[Items listed in a dataset]
◇ ◇ ◇

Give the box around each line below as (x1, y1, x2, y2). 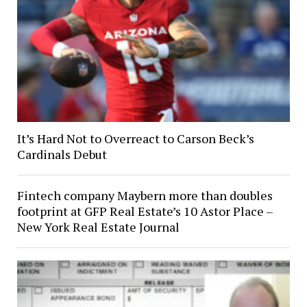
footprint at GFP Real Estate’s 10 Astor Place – (16, 203, 273, 220)
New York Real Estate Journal (16, 219, 180, 236)
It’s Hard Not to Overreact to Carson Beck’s (16, 130, 254, 147)
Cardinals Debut (16, 146, 107, 163)
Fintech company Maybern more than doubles (16, 187, 273, 204)
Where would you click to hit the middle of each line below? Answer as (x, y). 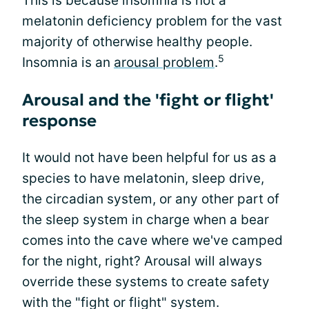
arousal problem (164, 62)
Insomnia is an (68, 62)
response (59, 120)
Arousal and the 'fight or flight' (148, 100)
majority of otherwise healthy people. (137, 41)
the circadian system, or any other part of (151, 199)
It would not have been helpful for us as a (149, 157)
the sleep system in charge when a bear (146, 219)

◇ ◇ ◇

=== Exercise details ===
All lines above from the one containing "Cardinals Debut (16, 146, 107, 163)" up to and including the one containing "majority of otherwise" are to be set down exactly, and nothing else. Leave images out.

=== Your solution ===
Cardinals Debut (16, 146, 107, 163)
Fintech company Maybern more than doubles (16, 187, 273, 204)
Where would you click to hit the middle of each line below? Answer as (x, y). 
arousal problem (164, 62)
Insomnia is an (68, 62)
response (59, 120)
Arousal and the 'fight or flight' (148, 100)
majority of otherwise healthy people. (137, 41)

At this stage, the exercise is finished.